Sunday was lazy to start with and grew increasingly busy. We had a picnic in Central Park, the kids playing on the grass. It was a pretty upmarket picnic – some delicious deli food and lovely wine. We hid under umbrellas when it rained.

I then headed back to the Winter Garden at the World Financial Center for Bang on a Can. It was on all day – literally, running from 8pm on Saturday non-stop through to 10pm on Sunday - and I aimed to turn up to see a few specific acts. Of course they were running late.

First up I saw Dalek. Industrial-metal-hiphop, I’d say; not easy to listen to, for me – it sounded like noise, which I think was the idea, but I have never been keen on industrial music. (I once went to a gig in St Mary’s Cathedral which involved chainsaws cutting through steel; it was an interesting experience, but once experienced I was happy to consign it to memory. Test Department, I think it was.)

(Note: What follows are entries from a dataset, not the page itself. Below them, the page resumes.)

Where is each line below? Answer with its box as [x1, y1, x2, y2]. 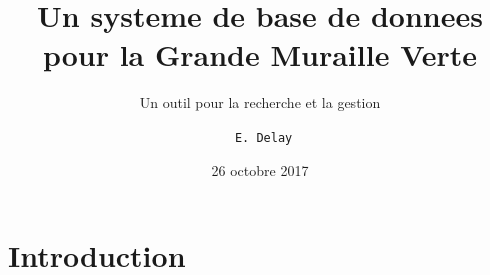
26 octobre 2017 [211, 159, 309, 180]
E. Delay [234, 130, 293, 145]
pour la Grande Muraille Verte [42, 34, 478, 75]
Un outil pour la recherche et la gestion [139, 92, 381, 113]
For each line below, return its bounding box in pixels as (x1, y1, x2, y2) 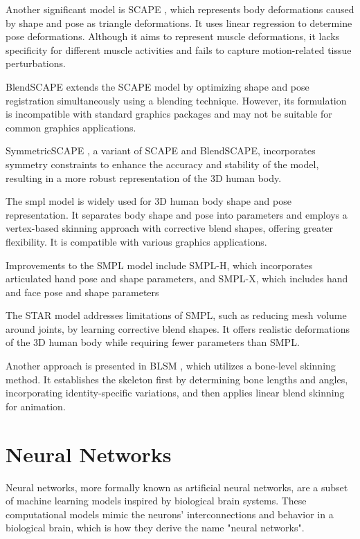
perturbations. (6, 56, 66, 71)
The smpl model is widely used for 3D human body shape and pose (6, 194, 291, 208)
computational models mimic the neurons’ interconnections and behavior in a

Next up were world musicians called Mashriq, from that area. This was interesting and lively – people were dancing.

I was taken by the next piece: a large scale percussion piece by James Tenney called Having Never Written a Note for Percussion. The band – there many, many of them – was called Red Fish Blue Fish - each had a single piece of percussion – gongs, cymbals, drums, bells; they were situated all over the atrium. The piece as described on the day came out of Tenney’s desire to have an ensemble all play a single note: it began when it began and finished when it finished, a cacophonous crescendo. It was very zen – a roar of percussion fading to a single gong. (It wasn’t however a single note – each beat they played was actually a note, it was just the same pitch note played many, many times. Still, it worked for me.)

Then was one of the bands I wanted to see - Vijay Iyer Quartet. I had seen Iyer play solo in Henry’s when it was still a jazz club, so given the opportunity to see his band, I definitely wanted to. They were playing a new suite, Tragicomic. It was good, though not easy, music. I particularly liked the bass player.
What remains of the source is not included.